Byzantine Fault Tolerance Context

The default threshold implements the standard BFT assumption. With $n = 3 f + 1$ validators, where at most $f$ are Byzantine, a threshold of $t = 2 f + 1$ ensures an honest quorum.

The relationship works as follows. If $n = 3 f + 1$ total validators and at most $f$ are faulty, then at least $2 f + 1$ are honest. Any threshold $t \geq 2 f + 1$ guarantees that any $t$ -sized subset must contain at least one honest validator. Conversely, any $f$ -sized coalition of malicious validators controls at most $f < t$ validators, so they cannot prevent an honest quorum from forming.
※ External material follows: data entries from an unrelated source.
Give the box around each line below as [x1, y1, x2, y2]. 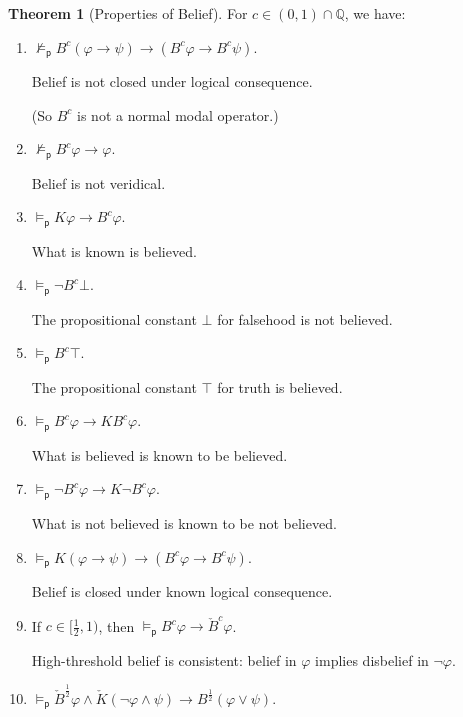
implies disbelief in [315, 649, 429, 670]
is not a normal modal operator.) [77, 104, 279, 125]
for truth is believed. [217, 376, 343, 397]
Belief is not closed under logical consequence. [31, 71, 313, 92]
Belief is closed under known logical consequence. [31, 580, 333, 601]
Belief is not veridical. [31, 172, 166, 193]
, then [98, 615, 135, 636]
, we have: [344, 3, 406, 23]
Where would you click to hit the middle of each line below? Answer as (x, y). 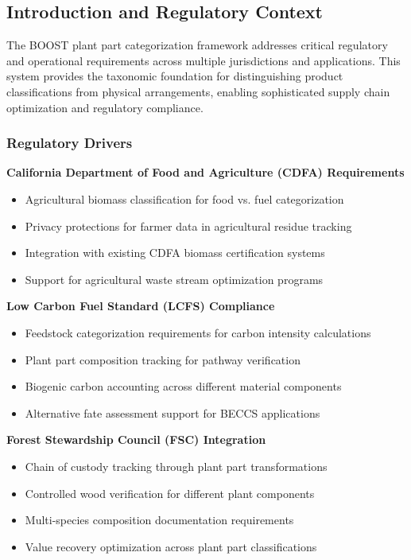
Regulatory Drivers (70, 143)
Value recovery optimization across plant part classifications (171, 546)
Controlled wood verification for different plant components (170, 493)
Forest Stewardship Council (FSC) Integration (136, 439)
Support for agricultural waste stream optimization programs (174, 279)
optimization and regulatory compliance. (105, 107)
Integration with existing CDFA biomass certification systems (175, 253)
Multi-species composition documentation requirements (159, 520)
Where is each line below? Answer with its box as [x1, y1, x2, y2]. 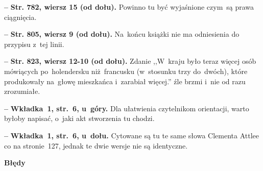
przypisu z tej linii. [4, 38, 64, 49]
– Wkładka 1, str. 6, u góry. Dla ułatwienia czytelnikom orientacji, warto [4, 103, 249, 113]
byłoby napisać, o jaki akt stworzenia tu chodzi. [4, 113, 155, 124]
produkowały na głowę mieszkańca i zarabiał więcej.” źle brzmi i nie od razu [4, 76, 246, 86]
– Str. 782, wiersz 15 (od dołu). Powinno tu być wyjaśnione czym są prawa [4, 2, 254, 12]
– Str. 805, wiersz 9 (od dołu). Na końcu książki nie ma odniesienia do [4, 29, 240, 39]
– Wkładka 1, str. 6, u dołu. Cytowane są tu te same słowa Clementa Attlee [4, 130, 259, 140]
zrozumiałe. [4, 86, 40, 96]
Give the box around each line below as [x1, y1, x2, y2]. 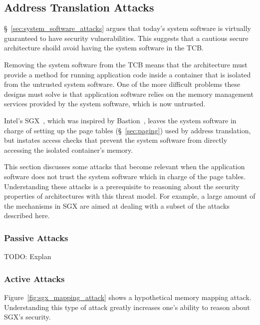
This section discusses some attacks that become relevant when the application [4, 161, 245, 172]
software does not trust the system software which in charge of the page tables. [4, 171, 246, 181]
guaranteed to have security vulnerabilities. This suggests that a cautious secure [4, 32, 249, 43]
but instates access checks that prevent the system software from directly [4, 135, 228, 145]
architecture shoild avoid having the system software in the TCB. [4, 42, 204, 53]
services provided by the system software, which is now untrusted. [4, 98, 206, 109]
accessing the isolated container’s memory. [4, 144, 133, 155]
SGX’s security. [4, 312, 51, 322]
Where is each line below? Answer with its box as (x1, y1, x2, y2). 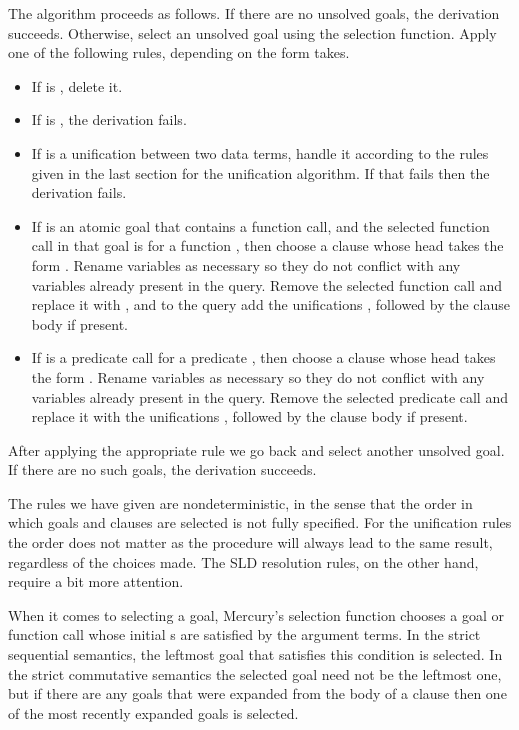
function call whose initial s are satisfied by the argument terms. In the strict (8, 624, 481, 645)
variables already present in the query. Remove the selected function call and (31, 274, 503, 295)
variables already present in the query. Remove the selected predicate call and (31, 386, 508, 407)
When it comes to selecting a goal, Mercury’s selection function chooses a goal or (8, 604, 504, 625)
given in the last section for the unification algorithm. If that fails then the (31, 162, 490, 183)
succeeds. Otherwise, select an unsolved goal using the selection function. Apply (8, 22, 497, 43)
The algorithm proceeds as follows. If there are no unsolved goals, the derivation (8, 3, 500, 23)
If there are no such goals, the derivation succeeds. (8, 459, 317, 480)
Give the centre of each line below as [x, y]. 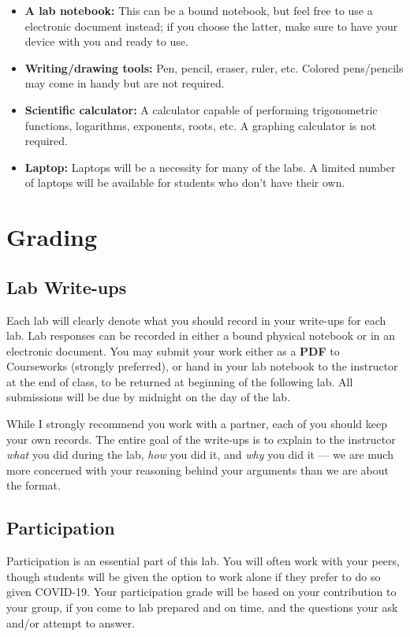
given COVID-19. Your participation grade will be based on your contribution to [201, 592]
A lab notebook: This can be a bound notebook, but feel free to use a [199, 10]
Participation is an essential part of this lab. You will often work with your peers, [203, 561]
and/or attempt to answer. [71, 622]
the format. [34, 485]
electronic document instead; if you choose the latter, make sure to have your [211, 26]
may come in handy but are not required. [125, 83]
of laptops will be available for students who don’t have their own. [185, 183]
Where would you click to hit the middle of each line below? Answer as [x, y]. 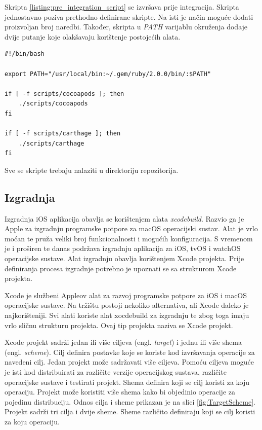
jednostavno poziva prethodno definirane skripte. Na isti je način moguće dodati [129, 16]
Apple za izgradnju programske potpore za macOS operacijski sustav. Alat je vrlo [131, 228]
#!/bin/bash [25, 54]
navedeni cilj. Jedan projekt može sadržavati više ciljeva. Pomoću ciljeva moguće [129, 362]
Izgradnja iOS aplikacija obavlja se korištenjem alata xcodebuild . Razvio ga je [124, 218]
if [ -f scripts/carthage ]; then [63, 134]
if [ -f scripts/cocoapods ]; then [64, 94]
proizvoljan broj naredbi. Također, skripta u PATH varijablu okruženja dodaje [126, 27]
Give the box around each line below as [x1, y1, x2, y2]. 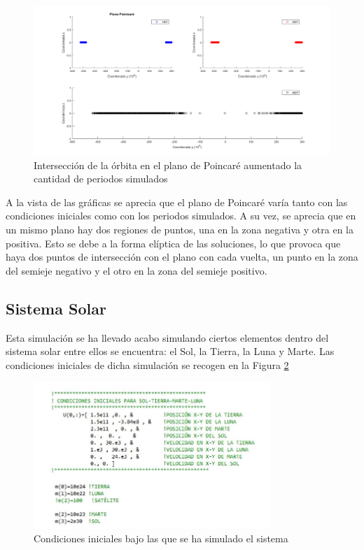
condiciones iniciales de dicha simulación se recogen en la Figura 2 [6, 357, 289, 372]
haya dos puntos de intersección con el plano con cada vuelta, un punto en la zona [6, 249, 358, 264]
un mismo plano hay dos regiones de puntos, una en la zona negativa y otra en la [6, 222, 353, 237]
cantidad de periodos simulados [34, 171, 168, 186]
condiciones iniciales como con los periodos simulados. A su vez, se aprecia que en [6, 208, 356, 223]
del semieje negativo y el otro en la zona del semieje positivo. [6, 263, 267, 277]
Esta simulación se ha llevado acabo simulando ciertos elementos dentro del [6, 330, 329, 345]
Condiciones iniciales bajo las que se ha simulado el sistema [34, 531, 288, 546]
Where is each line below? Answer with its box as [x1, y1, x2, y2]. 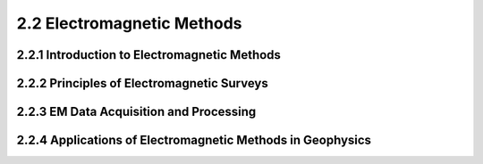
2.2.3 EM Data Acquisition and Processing [16, 104, 257, 119]
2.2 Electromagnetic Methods [16, 13, 242, 33]
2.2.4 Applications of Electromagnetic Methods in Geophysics [16, 133, 371, 148]
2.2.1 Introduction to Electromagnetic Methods [16, 47, 282, 62]
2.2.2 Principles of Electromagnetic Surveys [16, 76, 268, 91]
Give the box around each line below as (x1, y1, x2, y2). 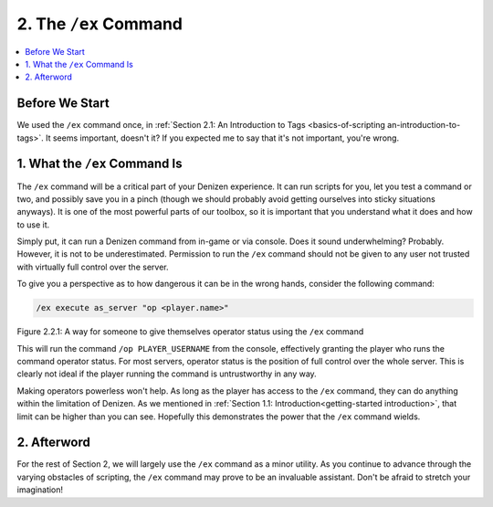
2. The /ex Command (16, 14, 183, 34)
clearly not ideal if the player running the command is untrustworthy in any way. (16, 368, 317, 379)
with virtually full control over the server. (16, 261, 169, 272)
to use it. (16, 219, 50, 230)
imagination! (16, 484, 64, 495)
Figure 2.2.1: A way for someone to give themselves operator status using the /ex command (16, 326, 364, 337)
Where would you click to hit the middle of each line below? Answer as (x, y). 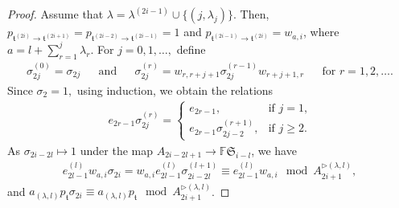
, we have (274, 150)
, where (321, 32)
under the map (117, 150)
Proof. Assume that (56, 14)
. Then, (251, 14)
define (191, 49)
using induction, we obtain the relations (175, 90)
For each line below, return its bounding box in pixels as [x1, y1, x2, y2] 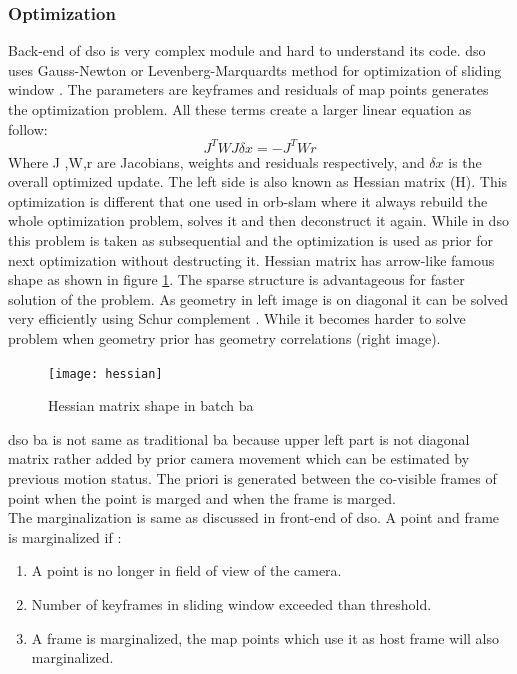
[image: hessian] [48, 366, 163, 381]
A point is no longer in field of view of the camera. [31, 560, 342, 581]
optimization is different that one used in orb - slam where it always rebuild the [8, 190, 488, 211]
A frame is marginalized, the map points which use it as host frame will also [31, 627, 500, 648]
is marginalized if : [8, 526, 122, 547]
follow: [8, 118, 48, 139]
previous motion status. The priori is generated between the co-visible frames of [8, 468, 497, 489]
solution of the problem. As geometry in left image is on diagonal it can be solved [8, 288, 509, 309]
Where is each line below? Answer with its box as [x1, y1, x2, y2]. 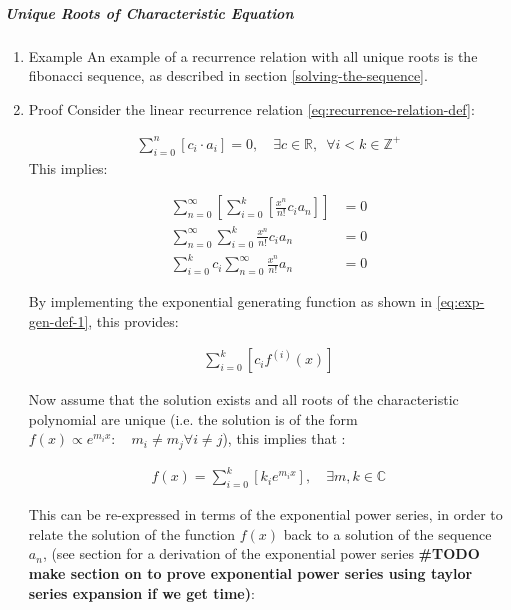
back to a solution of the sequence [283, 523, 492, 544]
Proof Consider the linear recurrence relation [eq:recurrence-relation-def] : [28, 98, 475, 119]
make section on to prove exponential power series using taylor [28, 562, 473, 583]
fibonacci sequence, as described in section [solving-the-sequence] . [28, 65, 428, 86]
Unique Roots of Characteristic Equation [5, 2, 294, 23]
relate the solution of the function [28, 523, 236, 544]
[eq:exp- [436, 290, 485, 311]
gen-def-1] [28, 310, 89, 331]

This provides the guarantee needed for threshold signing: no coalition of size $\leq f$ can prevent signature production. With local rejection sampling, malicious signers cannot force global rejection. An aggregator can always collect $t$ valid partials from honest signers. The signing protocol never stalls due to rejection; it either succeeds or fails only through the usual BFT modes (too many offline/malicious, faulty leader).

In practice, deployments often use small values of $f$ :

3-of-3 (n=3, f=0): All parties must participate, zero fault tolerance
3-of-4 (n=4, f=1): Tolerates one faulty party
4-of-7 (n=7, f=2): Tolerates two faulty parties

For most consensus systems, the BFT assumption ( $2 f + 1$ honest out of $n = 3 f + 1$ ) is compatible with the consensus protocol's own fault model. The threshold signing subprotocol inherits the same assumptions, making it compatible with the consensus layer.

Dilithium Security Levels

Ice Nine supports the three NIST-standardized Dilithium parameter sets.

Level	γ₁	β	B_global (γ₁ - β)	Security
Dilithium2	2¹⁷ (131072)	78	130994	128-bit
Dilithium3	2¹⁹ (524288)	196	524092	192-bit
Dilithium5	2¹⁹ (524288)	120	524168	256-bit

The global bound is γ₁ - β where γ₁ is the nonce coefficient range and β = τ · η (challenge weight times secret coefficient bound).

Local Bound Calculation

The local bound is computed as B_local = B_global / T where T is maxSigners. This creates headroom for aggregation.

Signers (T)	B_local (Dilithium2)	B_local (Dilithium3)
3	43664	174697
4	32748	131023
5	26198	104818
7	18713	74870
10	13099	52409

Smaller local bounds mean tighter rejection sampling. More signers require each signer to produce smaller partials.

Rejection Rate Estimation

The expectedLocalAttempts accessor estimates how many sampling attempts each signer needs on average.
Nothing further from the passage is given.